沈鹤舟倒是平静,冷峻的眉眼间温和淡然:“不用担心我,到时候会有回乡的大巴。”
秦栀“哦”了声,没再说话,可嘴角的笑意却忍不住偷偷蔓延开。
两人一前一后上车,看到沈鹤舟,除了赖小锋和闻谦,其他人都有些惊讶,坐在中间位置的王静怡目光扫过秦栀,落在沈鹤舟身上片刻,随即神情意味不明的移开了视线。
秦栀和沈鹤舟坐在最后一排,秦栀这会还有些困,本来想靠着沈鹤舟再睡一会,听到身边的人问她:“吃早饭了吗?”

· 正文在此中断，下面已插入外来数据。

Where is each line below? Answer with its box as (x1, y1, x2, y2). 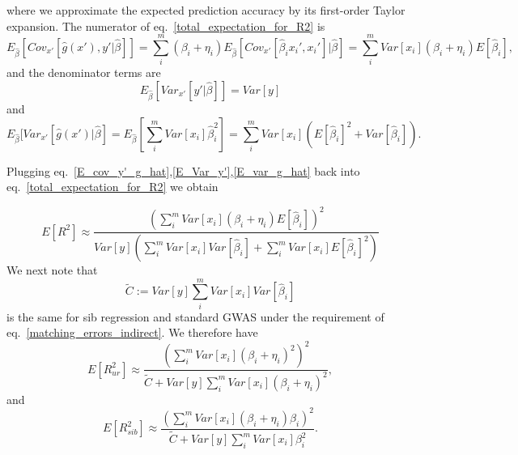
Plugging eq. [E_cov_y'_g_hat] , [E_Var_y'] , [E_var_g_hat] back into (6, 162, 360, 179)
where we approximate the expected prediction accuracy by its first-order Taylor (6, 2, 405, 18)
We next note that (6, 262, 98, 279)
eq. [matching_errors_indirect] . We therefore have (6, 324, 258, 341)
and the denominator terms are (6, 64, 161, 81)
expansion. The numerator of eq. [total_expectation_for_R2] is (6, 17, 325, 34)
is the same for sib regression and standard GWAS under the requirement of (6, 308, 384, 325)
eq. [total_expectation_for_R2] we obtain (6, 178, 219, 195)
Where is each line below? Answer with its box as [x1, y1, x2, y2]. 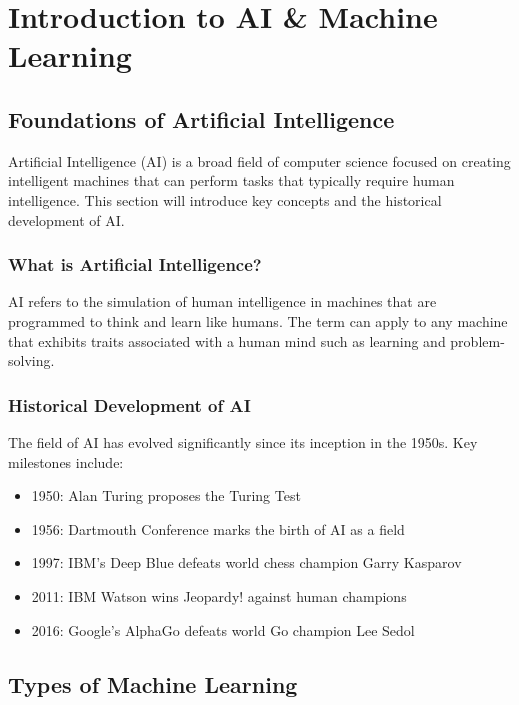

秦栀身体坐直,老老实实摇头,为了多睡会,她没有留出吃早饭的时间。
沈鹤栀不大赞同地看她一眼,随即变戏法似的从怀里掏出一个纸袋,淡声道:“吃吧。”
秦栀打开纸袋,才发现里面一袋面包,还有一盒加热过的草莓牛奶。
沈鹤舟不知道秦栀会不会吃早饭,以防万一,还是带了些吃的出来,没想到这姑娘真没吃饭。
秦栀第一次觉得,沈鹤舟并非是个钢铁直男,有时候甚至心思比她还要细腻。
她笑眯眯地说了声谢谢,粉唇张开咬了口面包,沈鹤舟将插好吸管的牛奶递给她,看着女孩软白的腮帮子一鼓一鼓,他眼底敛着笑意:“慢点吃,别噎着。”
面前的女孩吃东西的时候格外专注,习惯细嚼慢咽,与沈鹤舟的雷厉风行不同,像只专心觅食的小仓鼠。
秦栀没什么恋爱经验,和别人相处的时候最注意细节,虽然只是一份简简单单的早饭,但她还是很开心。
秦栀慢吞吞地拒绝,嘴巴里全是面包的奶香味,秦声说:“沈队长,谢谢你对我这么好~”
沈鹤舟垂眸看她,凝着女孩素净温婉的面庞,眸色深深,“一顿早饭而已,这就打动你了?”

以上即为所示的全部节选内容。